There is also, in every room ( chamber ? ), on another face, small opening by which we introduced the food of the recluse, and which we closed then.

These rooms ( chambers ? ) form two groups which separates a rather big landing, which served for the recreation of the women during two hours a day.

The swing was very used among these ladies.

The Indian harem is, as all the houses of the natives, arranged in the form of convent around a rather big oblong yard.

Quite all around, in the floor, are small rooms ( chambers ? ) preceded by porticoes and by balustrades looking onto the yard.

This arrangement allowed to let to the women the freedom circulate under porticoes and visit between them, freedom which did not have the foreign women of the other harem, doubtless the slaves.

The inner courtyard of the Indian harem served for the theatre performances and the other scenes of jugglers, acrobats, and also for the religious ceremonies.

The women attended these representations, pressed on the balustrades of porticoes and without that one pût to have no communication with them since the yard.

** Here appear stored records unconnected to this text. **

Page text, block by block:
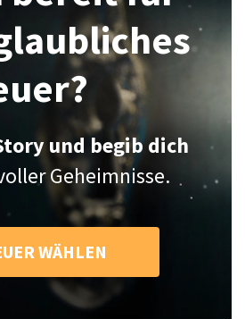
und begib dich
Geheimnisse.
WÄHLEN
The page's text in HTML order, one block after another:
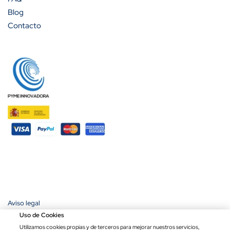
Blog
Contacto
Aviso legal
Política de privacidad
Uso de Cookies
Utilizamos cookies propias y de terceros para mejorar nuestros servicios,
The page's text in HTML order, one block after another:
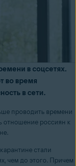
в соцсетях.
во время
в сети.
проводить времени
россиян к
стали
чем до этого. Причем
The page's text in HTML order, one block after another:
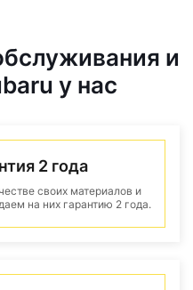
и
у нас
2 года
своих материалов и
на них гарантию 2 года.
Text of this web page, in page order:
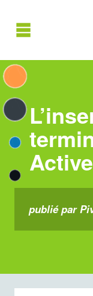
publié par
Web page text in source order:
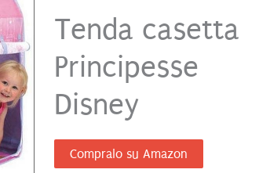
Tenda casetta
Principesse
Disney
Compralo su Amazon
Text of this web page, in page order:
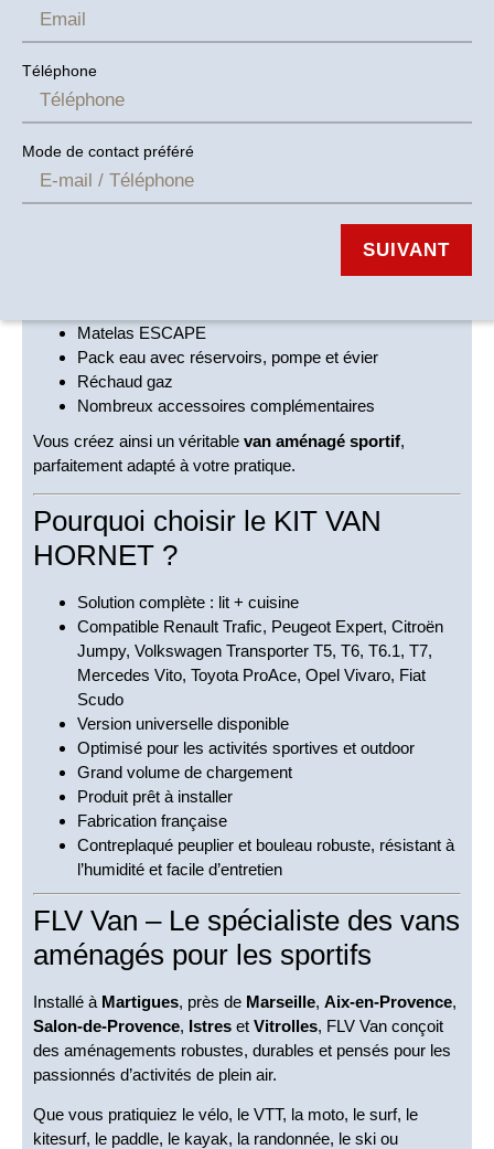
ou en montagne
Longévité adaptée à une utilisation intensive
Ces matériaux sont parfaitement adaptés aux contraintes
de la vanlife et des activités sportives tout au long de
Personnalisez votre
Matelas ESCAPE
Pack eau avec réservoirs, pompe et évier
Réchaud gaz
Nombreux accessoires complémentaires
Vous créez ainsi un véritable van aménagé sportif,
parfaitement adapté à votre pratique.
Pourquoi choisir le KIT VAN
HORNET ?
Solution complète : lit + cuisine
Compatible Renault Trafic, Peugeot Expert, Citroën
Jumpy, Volkswagen Transporter T5, T6, T6.1, T7,
Mercedes Vito, Toyota ProAce, Opel Vivaro, Fiat
Scudo
Version universelle disponible
Optimisé pour les activités sportives et outdoor
Grand volume de chargement
Produit prêt à installer
Fabrication française
Contreplaqué peuplier et bouleau robuste, résistant à
l’humidité et facile d’entretien
FLV Van – Le spécialiste des vans
aménagés pour les sportifs
Installé à Martigues, près de Marseille, Aix-en-Provence,
Salon-de-Provence, Istres et Vitrolles, FLV Van conçoit
des aménagements robustes, durables et pensés pour les
passionnés d’activités de plein air.
Que vous pratiquiez le vélo, le VTT, la moto, le surf, le
kitesurf, le paddle, le kayak, la randonnée, le ski ou
Téléphone
Mode de contact préféré
SUIVANT
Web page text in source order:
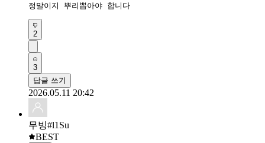
정말이지 뿌리뽑아야 합니다
2
3
답글 쓰기
2026.05.11 20:42
무빙#l1Su
BEST
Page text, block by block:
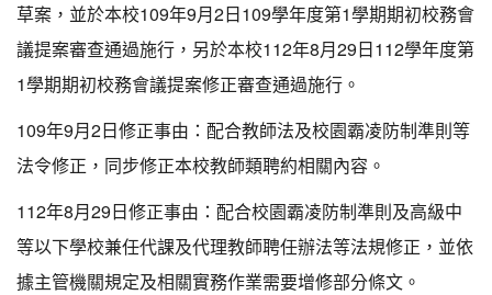
草案，並於本校109年9月2日109學年度第1學期期初校務會
議提案審查通過施行，另於本校112年8月29日112學年度第
1學期期初校務會議提案修正審查通過施行。
109年9月2日修正事由：配合教師法及校園霸凌防制準則等
法令修正，同步修正本校教師類聘約相關內容。
112年8月29日修正事由：配合校園霸凌防制準則及高級中
等以下學校兼任代課及代理教師聘任辦法等法規修正，並依
據主管機關規定及相關實務作業需要增修部分條文。
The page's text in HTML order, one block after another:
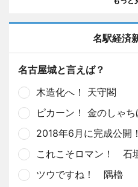
名駅経済
名古屋城と言えば？
木造化へ！ 天守閣
ピカーン！ 金のしゃち
2018年6月に完成公
これこそロマン！ 石
ツウですね！ 隅櫓
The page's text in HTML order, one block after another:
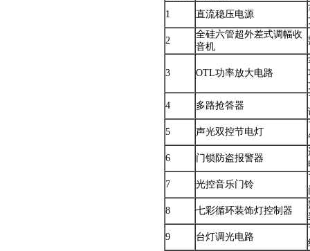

On the opposite site of the garden, in front of the foreign harem, were the baths of the seraglio, the wealth and the beauty magnificent.

The gold, in thick blades, artistically worked or in delicate nets, runs ( roams ? ) everywhere on the boxes of ceilings and marble walls of walls.

To go ( surrender ? ) to the bath, the favourites had to cross the garden, one of the most beautiful of the world, all the paths of which are paved marble and flowerbeds of which are strewed with vast white marble ponds with fountains.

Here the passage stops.